読書日々(Pさん)

 フローベールの、『ボヴァリー夫人』を読んでいる。今の所、良いドラマなのかもしれないが、それ以上のものを感じ取ることが出来ていない。まだ冒頭なので、これから何かあるんだろうか。蓮實重彦に『ボヴァリー夫人論』を書かせるほどの何かが。
 ここに、蓮實重彦から金井美恵子に至る、なんだかんだ正当化しているけれども完全に斜陽になった豪奢な生活への憧れ、ヨーロッパの賛美みたいなものを感じて、どうにも息苦しいというか、何というか。

 フーコーの『肉の告白』を買った。フーコーが晩年に書いた、世に出さずにしまって、これは読まんでもいいといって死んでいった原稿である。『性の歴史』と題された本の、四巻目である。
 フーコーの遺言通り、読まないと佐々木中は言っていたけれども、興味本位で買ってしまった。これによって、フーコー解釈も変わるだろう、と言っている人もいる。
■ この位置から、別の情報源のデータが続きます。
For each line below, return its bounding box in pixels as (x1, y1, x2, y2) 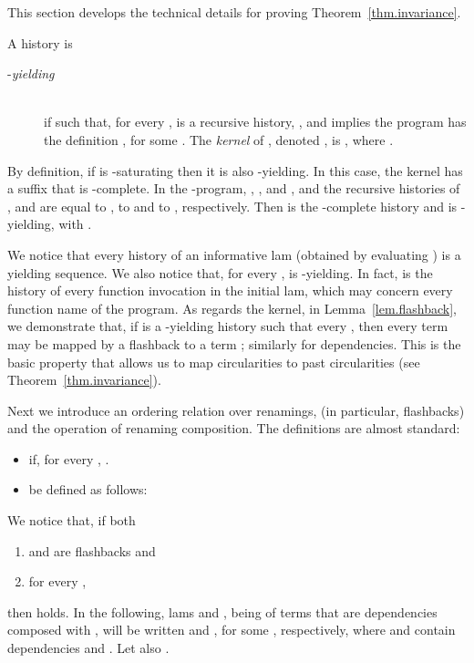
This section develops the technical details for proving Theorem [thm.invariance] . (7, 3, 461, 21)
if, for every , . (28, 449, 109, 468)
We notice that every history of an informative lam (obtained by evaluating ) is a (7, 244, 461, 264)
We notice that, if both (7, 511, 136, 530)
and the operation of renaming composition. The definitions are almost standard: (7, 419, 460, 438)
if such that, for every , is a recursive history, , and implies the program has (44, 112, 467, 131)
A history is (7, 33, 73, 52)
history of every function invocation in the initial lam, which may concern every (7, 281, 453, 300)

僕は、あらゆるフーコーの本が読みかけで止まっているから、まず門前にも立っていないかもしれない。『言説の領界』は読んだ。いわばカントの『プロレゴメナ』みたいなものだから、読みやすかった。しかし、内容はほとんど忘れた。

 ヒュームの『人間知性研究』の、とあるバージョンの翻訳を読んでいるけれども、大学教授かどうか知らないけれども、翻訳があんまりなので読み進めるのをやめたい思いがある。前にも語ったことがあるかもしれないけれども、いかにもその人自身の文章のセンスのなさを覆い隠すような学識、額の脂の臭いがこっちにまで移ってきそうな文章というのがある。これが臭ってくるともう駄目だ、絶対に読めない。